═════ Records for the task

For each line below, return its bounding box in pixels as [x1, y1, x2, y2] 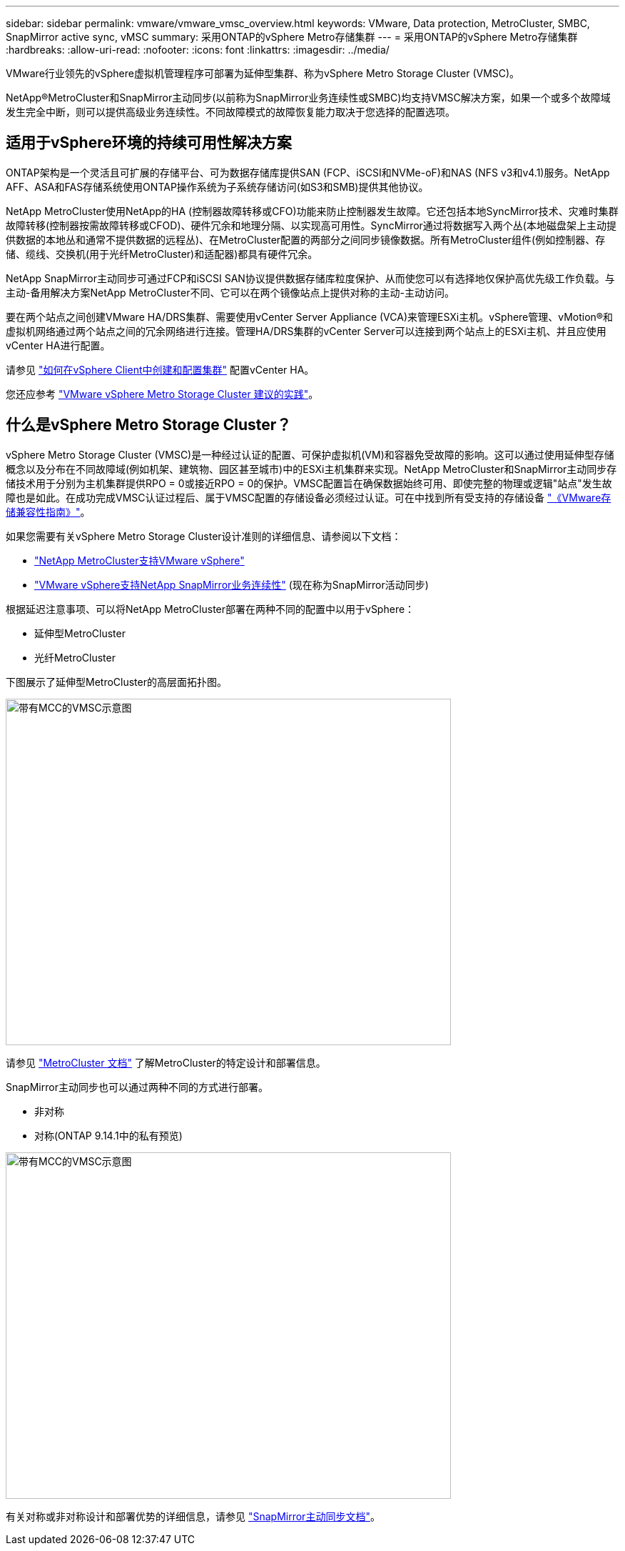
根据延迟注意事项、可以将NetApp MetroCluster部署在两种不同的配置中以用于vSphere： [6, 602, 415, 615]
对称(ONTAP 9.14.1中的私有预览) [34, 1129, 183, 1142]
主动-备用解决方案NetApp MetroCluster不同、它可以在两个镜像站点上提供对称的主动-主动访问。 [6, 286, 454, 299]
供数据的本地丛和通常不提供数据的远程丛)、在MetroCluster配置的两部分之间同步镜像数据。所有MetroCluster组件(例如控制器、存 [6, 233, 606, 246]
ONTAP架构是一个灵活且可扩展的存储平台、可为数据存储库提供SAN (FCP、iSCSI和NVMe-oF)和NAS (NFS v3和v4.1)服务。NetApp [6, 166, 610, 179]
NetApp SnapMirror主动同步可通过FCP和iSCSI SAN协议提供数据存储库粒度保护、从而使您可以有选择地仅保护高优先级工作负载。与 [6, 271, 615, 284]
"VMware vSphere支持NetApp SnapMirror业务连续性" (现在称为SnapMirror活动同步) [34, 578, 429, 591]
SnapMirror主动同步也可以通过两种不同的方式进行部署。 [6, 1080, 268, 1093]
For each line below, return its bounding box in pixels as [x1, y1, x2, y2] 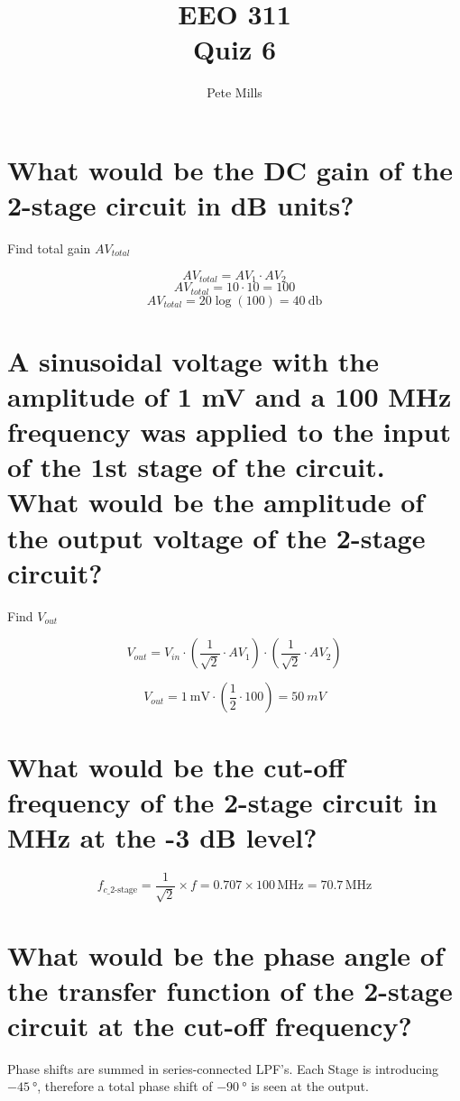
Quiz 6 [192, 31, 277, 68]
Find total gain [7, 239, 91, 258]
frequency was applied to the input [7, 413, 451, 450]
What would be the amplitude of [7, 483, 425, 520]
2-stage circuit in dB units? [7, 187, 354, 224]
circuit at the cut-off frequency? [7, 1006, 412, 1043]
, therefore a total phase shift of [37, 1077, 213, 1096]
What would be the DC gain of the [7, 151, 453, 188]
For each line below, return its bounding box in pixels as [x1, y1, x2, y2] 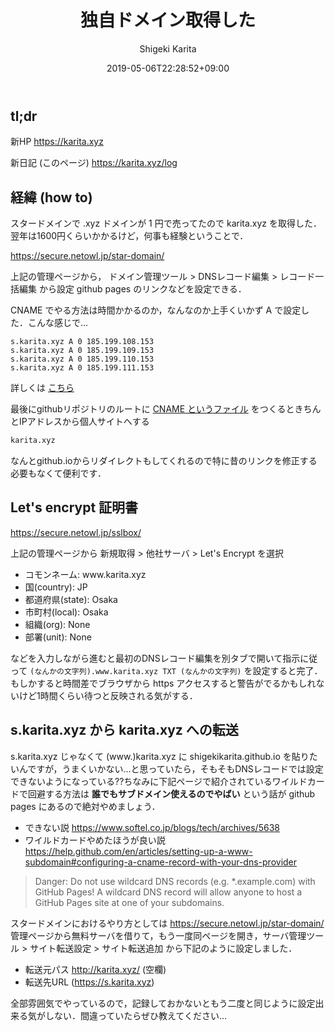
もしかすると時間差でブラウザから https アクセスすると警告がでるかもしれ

══════════

Action item
Check each line above for the string "circuit" and return those that contain it.

Solution to this problem
2-stage circuit in dB units? [7, 187, 354, 224]
circuit at the cut-off frequency? [7, 1006, 412, 1043]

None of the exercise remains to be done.